Collection entries:
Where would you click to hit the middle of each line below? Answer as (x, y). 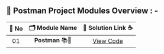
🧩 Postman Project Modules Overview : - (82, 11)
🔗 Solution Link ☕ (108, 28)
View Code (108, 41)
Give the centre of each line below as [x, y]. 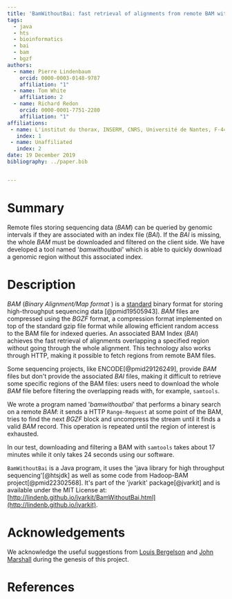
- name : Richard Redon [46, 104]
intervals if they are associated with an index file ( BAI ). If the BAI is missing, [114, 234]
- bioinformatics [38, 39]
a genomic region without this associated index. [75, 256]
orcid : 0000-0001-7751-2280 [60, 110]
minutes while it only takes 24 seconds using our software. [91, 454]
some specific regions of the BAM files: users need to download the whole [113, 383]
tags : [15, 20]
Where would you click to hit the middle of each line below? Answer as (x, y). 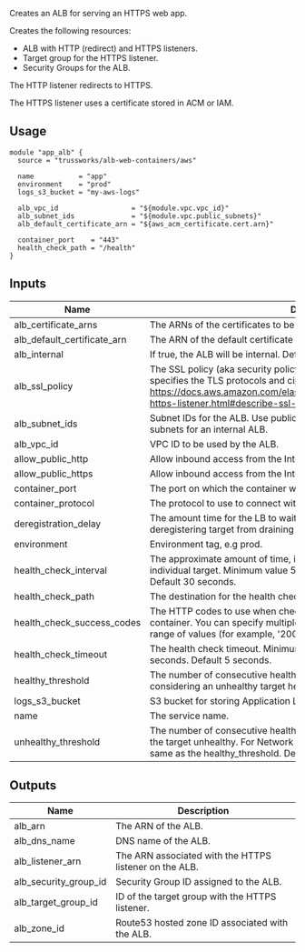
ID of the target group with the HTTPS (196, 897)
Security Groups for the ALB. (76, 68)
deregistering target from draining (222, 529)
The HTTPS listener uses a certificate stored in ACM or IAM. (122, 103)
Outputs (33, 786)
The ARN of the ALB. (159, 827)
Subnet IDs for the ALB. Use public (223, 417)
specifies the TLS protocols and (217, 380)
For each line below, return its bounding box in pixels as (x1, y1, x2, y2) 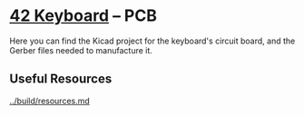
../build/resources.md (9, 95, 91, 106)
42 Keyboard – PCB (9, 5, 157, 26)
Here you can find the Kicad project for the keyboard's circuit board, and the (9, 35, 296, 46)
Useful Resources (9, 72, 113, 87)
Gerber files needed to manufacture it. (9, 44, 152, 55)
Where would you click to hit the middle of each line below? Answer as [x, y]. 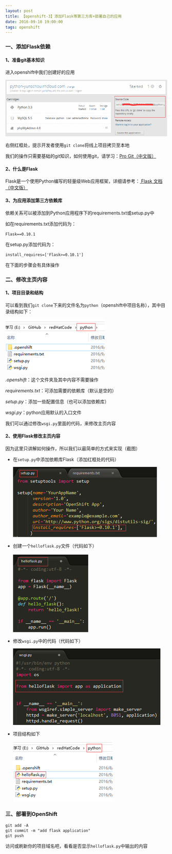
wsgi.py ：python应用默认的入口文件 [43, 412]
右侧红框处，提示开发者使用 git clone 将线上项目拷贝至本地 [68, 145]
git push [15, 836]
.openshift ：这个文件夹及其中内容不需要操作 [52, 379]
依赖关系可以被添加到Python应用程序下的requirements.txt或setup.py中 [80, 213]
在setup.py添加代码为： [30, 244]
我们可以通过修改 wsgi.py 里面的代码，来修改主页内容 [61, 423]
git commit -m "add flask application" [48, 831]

* * *

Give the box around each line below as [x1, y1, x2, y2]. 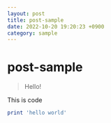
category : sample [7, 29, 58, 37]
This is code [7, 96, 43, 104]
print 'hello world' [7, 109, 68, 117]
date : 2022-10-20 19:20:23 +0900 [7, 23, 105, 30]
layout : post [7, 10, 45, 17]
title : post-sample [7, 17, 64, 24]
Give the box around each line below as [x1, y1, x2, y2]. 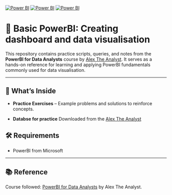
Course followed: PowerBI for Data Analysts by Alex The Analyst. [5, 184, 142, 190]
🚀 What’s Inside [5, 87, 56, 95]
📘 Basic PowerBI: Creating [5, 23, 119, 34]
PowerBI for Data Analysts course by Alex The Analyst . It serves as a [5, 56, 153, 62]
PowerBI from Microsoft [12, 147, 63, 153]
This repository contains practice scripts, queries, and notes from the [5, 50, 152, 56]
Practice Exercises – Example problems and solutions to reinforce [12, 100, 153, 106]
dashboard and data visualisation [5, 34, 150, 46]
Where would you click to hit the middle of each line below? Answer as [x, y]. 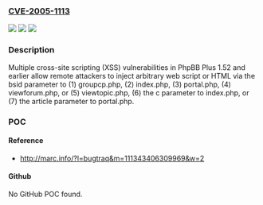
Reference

---

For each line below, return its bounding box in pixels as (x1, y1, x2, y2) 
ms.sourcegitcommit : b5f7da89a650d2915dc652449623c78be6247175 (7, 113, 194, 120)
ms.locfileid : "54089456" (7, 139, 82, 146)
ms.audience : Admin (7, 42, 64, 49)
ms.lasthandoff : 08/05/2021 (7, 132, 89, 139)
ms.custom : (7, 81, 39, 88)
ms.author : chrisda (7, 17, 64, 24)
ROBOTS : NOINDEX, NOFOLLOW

Problem to work on - Leaving out each picture, repeat exactly the lines above from the one that contains "The ARN of the ALB. (159, 827)" through the one that contains "git commit -m".

Result of this exercise -
The ARN of the ALB. (159, 827)
Subnet IDs for the ALB. Use public (223, 417)
specifies the TLS protocols and (217, 380)
For each line below, return its bounding box in pixels as (x1, y1, x2, y2) 
../build/resources.md (9, 95, 91, 106)
42 Keyboard – PCB (9, 5, 157, 26)
Here you can find the Kicad project for the keyboard's circuit board, and the (9, 35, 296, 46)
Useful Resources (9, 72, 113, 87)
Gerber files needed to manufacture it. (9, 44, 152, 55)
Where would you click to hit the middle of each line below? Answer as [x, y]. 
wsgi.py ：python应用默认的入口文件 [43, 412]
右侧红框处，提示开发者使用 git clone 将线上项目拷贝至本地 [68, 145]
git push [15, 836]
.openshift ：这个文件夹及其中内容不需要操作 [52, 379]
依赖关系可以被添加到Python应用程序下的requirements.txt或setup.py中 [80, 213]
在setup.py添加代码为： [30, 244]
我们可以通过修改 wsgi.py 里面的代码，来修改主页内容 [61, 423]
git commit -m "add flask application" [48, 831]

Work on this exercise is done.